WHAT THE TASK REQUIRES =>
Reproduce exactly, and only, the lines of the material below running from the line bearing "Open Source CyberSecurity: Your" through the line bearing "- Mlomp South (44, 135)". Leave any pictures out.

DATA =>
━━━━━━━━━━━━━━━━

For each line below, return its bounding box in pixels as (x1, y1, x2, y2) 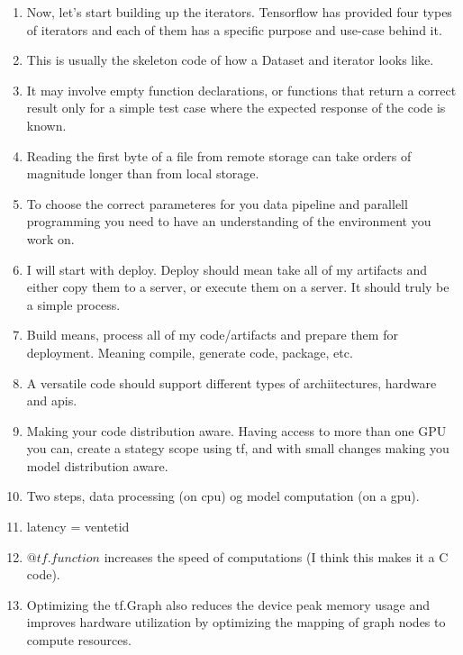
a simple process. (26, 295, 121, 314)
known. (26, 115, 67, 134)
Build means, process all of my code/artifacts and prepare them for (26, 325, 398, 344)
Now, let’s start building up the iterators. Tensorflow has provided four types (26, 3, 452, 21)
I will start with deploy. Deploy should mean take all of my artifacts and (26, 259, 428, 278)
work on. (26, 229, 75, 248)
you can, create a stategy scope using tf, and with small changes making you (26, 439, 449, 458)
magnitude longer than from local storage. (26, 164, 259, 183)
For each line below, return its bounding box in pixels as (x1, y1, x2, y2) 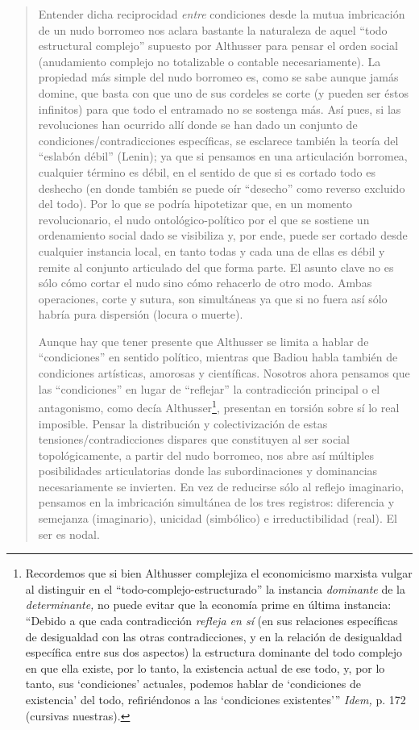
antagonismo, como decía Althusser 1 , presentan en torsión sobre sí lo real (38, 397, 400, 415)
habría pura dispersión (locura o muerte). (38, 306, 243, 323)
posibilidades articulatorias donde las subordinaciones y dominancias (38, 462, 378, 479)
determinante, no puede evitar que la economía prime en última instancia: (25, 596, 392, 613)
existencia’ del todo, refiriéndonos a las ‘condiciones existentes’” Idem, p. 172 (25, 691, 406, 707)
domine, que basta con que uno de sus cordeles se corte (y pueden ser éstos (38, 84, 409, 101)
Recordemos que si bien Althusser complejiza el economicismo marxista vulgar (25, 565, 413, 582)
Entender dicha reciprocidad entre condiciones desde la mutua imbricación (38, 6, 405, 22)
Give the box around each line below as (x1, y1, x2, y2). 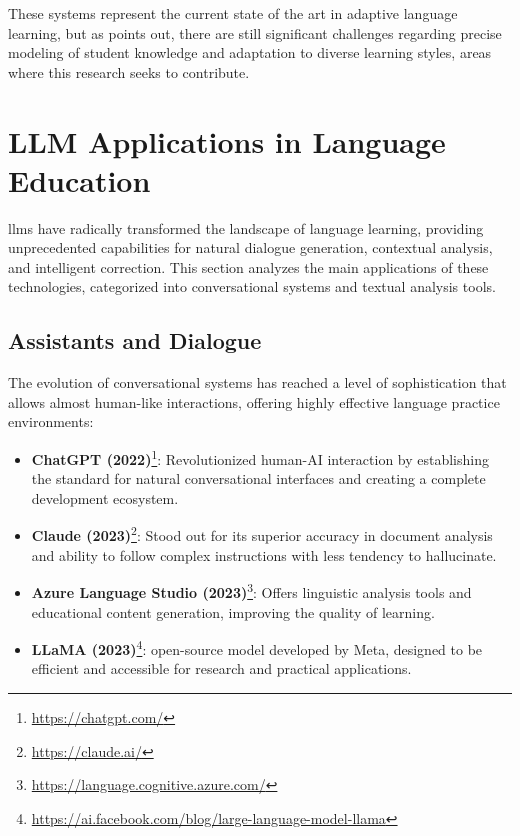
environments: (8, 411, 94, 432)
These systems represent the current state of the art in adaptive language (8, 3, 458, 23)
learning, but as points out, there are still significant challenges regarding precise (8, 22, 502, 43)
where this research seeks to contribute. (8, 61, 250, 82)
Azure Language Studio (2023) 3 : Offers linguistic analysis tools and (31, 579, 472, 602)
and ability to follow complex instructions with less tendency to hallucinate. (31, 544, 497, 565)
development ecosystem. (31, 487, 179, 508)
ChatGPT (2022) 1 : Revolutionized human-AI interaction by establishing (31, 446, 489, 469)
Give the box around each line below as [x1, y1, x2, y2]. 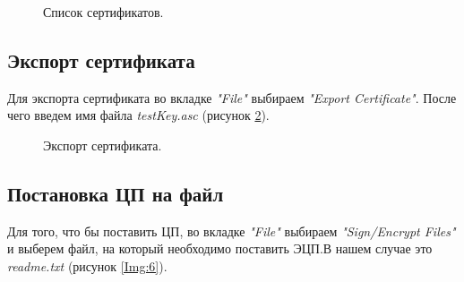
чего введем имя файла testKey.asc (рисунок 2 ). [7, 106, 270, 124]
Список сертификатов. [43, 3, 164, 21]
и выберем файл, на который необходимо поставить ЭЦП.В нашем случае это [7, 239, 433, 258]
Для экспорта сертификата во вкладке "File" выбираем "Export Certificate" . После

━━━━━━━━━━━━━━━━

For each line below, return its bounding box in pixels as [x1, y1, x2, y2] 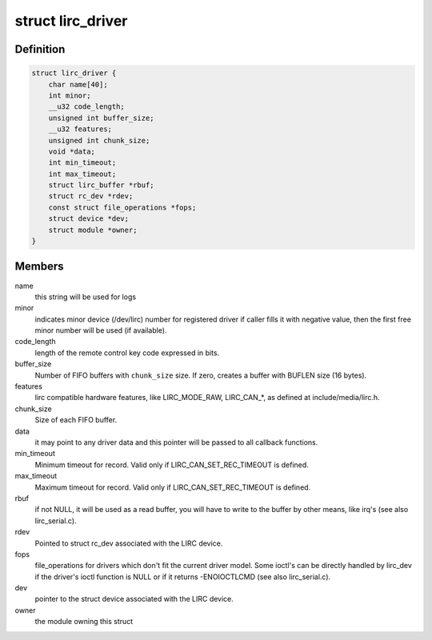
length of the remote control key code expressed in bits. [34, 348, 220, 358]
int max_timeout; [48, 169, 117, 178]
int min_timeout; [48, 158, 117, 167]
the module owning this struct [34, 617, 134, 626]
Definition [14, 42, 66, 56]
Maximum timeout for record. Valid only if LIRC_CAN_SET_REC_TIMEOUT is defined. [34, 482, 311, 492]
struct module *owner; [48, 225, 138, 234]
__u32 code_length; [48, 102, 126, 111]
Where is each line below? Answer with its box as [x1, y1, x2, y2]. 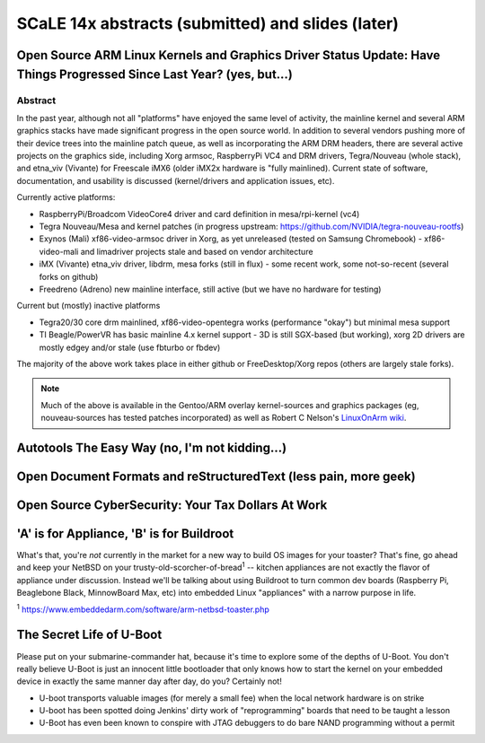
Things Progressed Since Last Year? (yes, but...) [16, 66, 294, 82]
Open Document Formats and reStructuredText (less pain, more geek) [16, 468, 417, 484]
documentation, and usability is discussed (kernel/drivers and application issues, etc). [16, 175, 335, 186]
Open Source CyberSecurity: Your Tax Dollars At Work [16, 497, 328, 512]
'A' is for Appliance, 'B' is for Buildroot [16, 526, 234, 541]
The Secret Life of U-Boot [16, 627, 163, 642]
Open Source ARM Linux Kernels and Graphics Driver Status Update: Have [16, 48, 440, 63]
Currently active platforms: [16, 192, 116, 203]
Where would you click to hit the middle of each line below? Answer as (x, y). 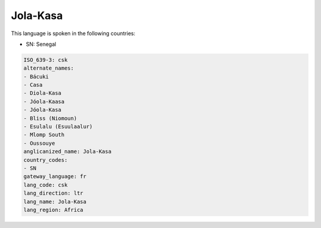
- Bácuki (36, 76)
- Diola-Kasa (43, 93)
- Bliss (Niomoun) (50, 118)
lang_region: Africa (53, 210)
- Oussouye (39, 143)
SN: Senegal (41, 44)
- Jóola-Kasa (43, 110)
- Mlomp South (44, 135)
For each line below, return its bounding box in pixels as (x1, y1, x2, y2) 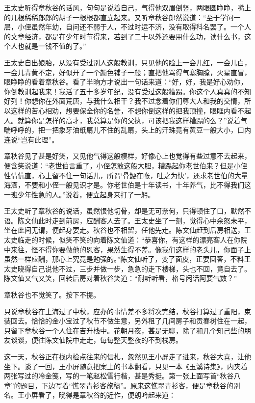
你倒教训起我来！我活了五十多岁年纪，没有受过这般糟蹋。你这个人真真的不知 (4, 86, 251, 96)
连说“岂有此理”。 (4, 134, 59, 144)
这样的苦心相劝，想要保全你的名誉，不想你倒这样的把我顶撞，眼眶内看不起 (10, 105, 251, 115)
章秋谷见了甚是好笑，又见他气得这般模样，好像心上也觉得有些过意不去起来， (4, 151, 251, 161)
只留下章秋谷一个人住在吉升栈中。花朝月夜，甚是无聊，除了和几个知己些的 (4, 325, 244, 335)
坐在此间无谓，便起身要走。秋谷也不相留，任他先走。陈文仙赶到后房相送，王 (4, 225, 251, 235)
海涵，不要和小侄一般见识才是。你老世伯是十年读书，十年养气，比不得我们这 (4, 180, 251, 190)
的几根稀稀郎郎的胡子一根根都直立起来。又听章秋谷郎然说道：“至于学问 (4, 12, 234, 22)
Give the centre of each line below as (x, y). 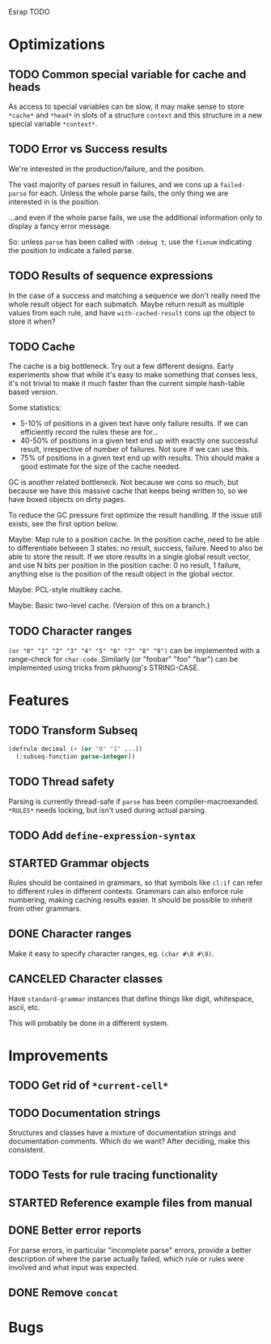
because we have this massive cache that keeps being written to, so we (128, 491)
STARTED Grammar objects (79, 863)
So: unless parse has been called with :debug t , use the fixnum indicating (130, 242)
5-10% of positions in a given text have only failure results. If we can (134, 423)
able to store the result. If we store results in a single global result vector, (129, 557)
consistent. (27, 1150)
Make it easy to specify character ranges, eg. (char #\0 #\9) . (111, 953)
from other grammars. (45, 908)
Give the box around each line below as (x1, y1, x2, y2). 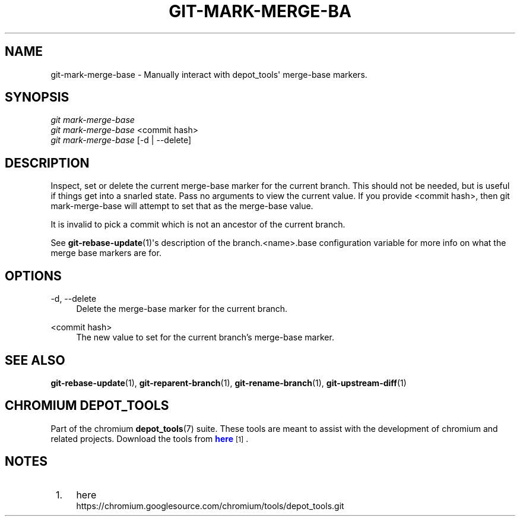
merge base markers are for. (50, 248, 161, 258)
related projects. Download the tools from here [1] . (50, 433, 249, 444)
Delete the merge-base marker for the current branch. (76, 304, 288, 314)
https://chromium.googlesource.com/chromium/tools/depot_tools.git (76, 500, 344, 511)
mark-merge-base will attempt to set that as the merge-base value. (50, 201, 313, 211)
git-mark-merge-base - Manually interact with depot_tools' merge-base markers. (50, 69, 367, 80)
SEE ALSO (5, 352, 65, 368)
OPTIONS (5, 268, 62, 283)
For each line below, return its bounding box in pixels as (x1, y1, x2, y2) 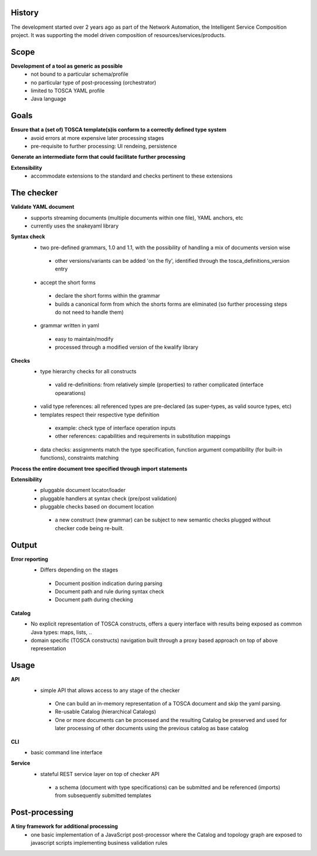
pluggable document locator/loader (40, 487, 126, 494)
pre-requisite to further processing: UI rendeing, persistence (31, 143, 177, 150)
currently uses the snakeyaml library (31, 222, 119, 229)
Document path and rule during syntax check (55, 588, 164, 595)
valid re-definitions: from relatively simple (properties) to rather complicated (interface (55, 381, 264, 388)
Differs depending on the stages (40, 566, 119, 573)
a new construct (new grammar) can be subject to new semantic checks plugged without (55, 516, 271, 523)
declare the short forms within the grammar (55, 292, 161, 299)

━━━━━━━━━━━━━━━━

TASK RESULT =>
Open Source CyberSecurity: Your Tax Dollars At Work [16, 497, 328, 512]
'A' is for Appliance, 'B' is for Buildroot [16, 526, 234, 541]
The Secret Life of U-Boot [16, 627, 163, 642]
Open Source ARM Linux Kernels and Graphics Driver Status Update: Have [16, 48, 440, 63]
Currently active platforms: [16, 192, 116, 203]
Where would you click to hit the middle of each line below? Answer as (x, y). 
- Bácuki (36, 76)
- Diola-Kasa (43, 93)
- Bliss (Niomoun) (50, 118)
lang_region: Africa (53, 210)
- Oussouye (39, 143)
SN: Senegal (41, 44)
- Jóola-Kasa (43, 110)
- Mlomp South (44, 135)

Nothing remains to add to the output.